Tuesday 18 July 2023

Donald Curtis


            On Monday morning I blog published "Disrupting Colour", my translation of "Charlotte Forever" by Serge Gainsbourg. On Tuesday I'll start learning his song, "Ouvertures éclair" (Wounds That Zip Open). 
            I had my first full song practice while playing my Kramer electric guitar and didn't break a string. It was a good session and I'm enjoying becoming familiar with the electric guitar. 
            I weighed 85.2 kilos before breakfast. 
            Around midday I scrubbed and scraped more of the glue from the space where the fifth floor tile had been in front of the kitchen counter. I got most of it off and it shouldn't take more than half an hour to get the rest. I'll do that on Tuesday and get a start of the glue from where the sixth tile was. 
            I weighed 84.8 kilos before lunch. 
            In the afternoon I took a bike ride downtown and back. 
            I weighed 84.2 kilos at 17:00, which is the lightest I've been in the evening in ten days. 
            I spent another half an hour chiseling green fossils out of slate. 
            I was caught up on my journal at 18:05. 
            I reviewed the videos of me performing "Megaphor" from June 5 to June 7 of this year. On June 5 I played the acoustic and the last take at 5:30 was the best so far on the Martin. On June 6 and 7 I played the electric and on June 6 the last take at 13:00 was pretty good as was the final take at 7:30 on June 7. 
            I followed a tutorial on how to mute parts of tracks in Audacity. It said one has to press the "Mute" button before highlighting the section, then highlight it and press the "Mute" button again. I tried it at a certain point at the beginning of the instrumental where there is an odd drum beat. It might have muted part of the beat but I'm not sure. I'll try it again tomorrow. 
            I had a small potato with gravy and a chicken breast while watching season 3, episodes 10 and 11 of Petticoat Junction. 
            In the first story Betty Joe goes for a week in New York with Lisa Douglas. But she comes back changed after hobnobbing with ambassadors at the finest parties, living in five star hotels, eating in the finest restaurants, and shopping at the highest fashion dress shops. Her home seems so small and her family so plebian now and nothing is good enough for her anymore. In short Betty comes back a snoot. Her family finds her impossible. Then a young man she met in New York named Gregory Tremaine comes to visit, but he walks in acting even more snobbish than Betty. At dinner he turns up his nose at the fact that Betty's mother is not only the head of the house but cooks and cleans like a servant. Suddenly Betty has had enough and she tells Gregory he's a phony. He storms away and then Betty realizes she's been acting the same way and she's apologetic to her family. 

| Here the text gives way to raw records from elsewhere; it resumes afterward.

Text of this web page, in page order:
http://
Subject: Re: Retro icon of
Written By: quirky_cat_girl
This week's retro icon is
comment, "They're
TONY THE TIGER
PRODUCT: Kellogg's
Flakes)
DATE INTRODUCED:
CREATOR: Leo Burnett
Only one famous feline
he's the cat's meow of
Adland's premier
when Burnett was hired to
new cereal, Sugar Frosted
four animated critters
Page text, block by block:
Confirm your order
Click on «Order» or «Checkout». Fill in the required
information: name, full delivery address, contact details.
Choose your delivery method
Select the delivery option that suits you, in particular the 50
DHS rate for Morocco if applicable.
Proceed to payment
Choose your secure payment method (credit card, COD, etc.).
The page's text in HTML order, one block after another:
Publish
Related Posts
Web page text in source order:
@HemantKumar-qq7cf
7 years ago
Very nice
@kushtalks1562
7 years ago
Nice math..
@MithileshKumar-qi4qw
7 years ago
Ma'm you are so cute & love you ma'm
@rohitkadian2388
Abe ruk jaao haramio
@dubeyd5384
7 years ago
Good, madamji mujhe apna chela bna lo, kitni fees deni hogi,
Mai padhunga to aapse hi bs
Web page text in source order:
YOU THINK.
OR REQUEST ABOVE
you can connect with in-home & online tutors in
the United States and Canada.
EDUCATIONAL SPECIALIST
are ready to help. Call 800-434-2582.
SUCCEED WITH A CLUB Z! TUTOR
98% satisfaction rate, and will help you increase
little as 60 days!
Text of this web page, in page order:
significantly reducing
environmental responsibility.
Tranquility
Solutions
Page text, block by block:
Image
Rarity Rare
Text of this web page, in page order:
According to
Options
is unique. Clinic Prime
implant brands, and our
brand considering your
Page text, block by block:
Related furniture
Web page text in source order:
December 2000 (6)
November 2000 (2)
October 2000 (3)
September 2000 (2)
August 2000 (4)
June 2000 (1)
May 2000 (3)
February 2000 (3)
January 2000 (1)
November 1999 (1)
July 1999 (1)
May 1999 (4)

            In the second story Homer Bedloe returns but says he's been fired and his pension has been taken away. He's been replaced by a nice man named Goodfellow. Bedloe begs for the worst room Kate has. Then Goodfellow arrives and assures Kate that he's going to take good care of the Cannonball and Floyd and Charlie. He gets Floyd and Charlie new uniforms and says he's sending the Cannonball for a refit. Meanwhile Bedloe is eating the bones the dog is finished with and whenever Goodfellow sees him he warns him to keep in line. But late at night when no one is looking we see Bedloe come to Goodfellow's room and we see that Bedloe is still the boss. The refitting of the Cannonball is part of Bedloe's evil scheme, as once the Cannonball has been taken away, he plans to have it melted to scrap. Meanwhile business at the hotel is good and Kate can afford to go to the movies in Pixley. The next night after dinner she has a surprise for everyone and says she has some old movies of the Cannonball. But it turns out to be the movies she saw the night before and the actor in both features is Goodfellow. It comes to light now that Goodfellow is not the new vice president but an actor hired by Bedloe. Bedloe tells him to leave and confronts Kate that she knew all along. She threatens to send the movies to the president of the railroad and Bedloe slinks away. 
            Goodfellow was played by Donald Curtis, who was a student of world religions. He studied with yogis, Buddhist monks and Tibetan lamas. Before he began acting he taught at several universities. He studied acting at the Pasadena Playhouse and then worked on Broadway. In 1950 he co-starred in the sitcom Detective's Wife. In 1954 he became minister of the First Church of Religious Science in Santa Barbara. In 1955 he co-starred in "It Came from Beneath the Sea". In 1957 he became minister of the Los Angeles branch of the First Church of Religious Science. He published the magazine The Golden Bridge. He lectured and wrote several books, including Helping Heaven Happen, Your Thoughts Can Change Your Life, Human Problems and How to Solve Them, Daily Power for Youthful Living, The Golden Bridge, and New Age Understanding.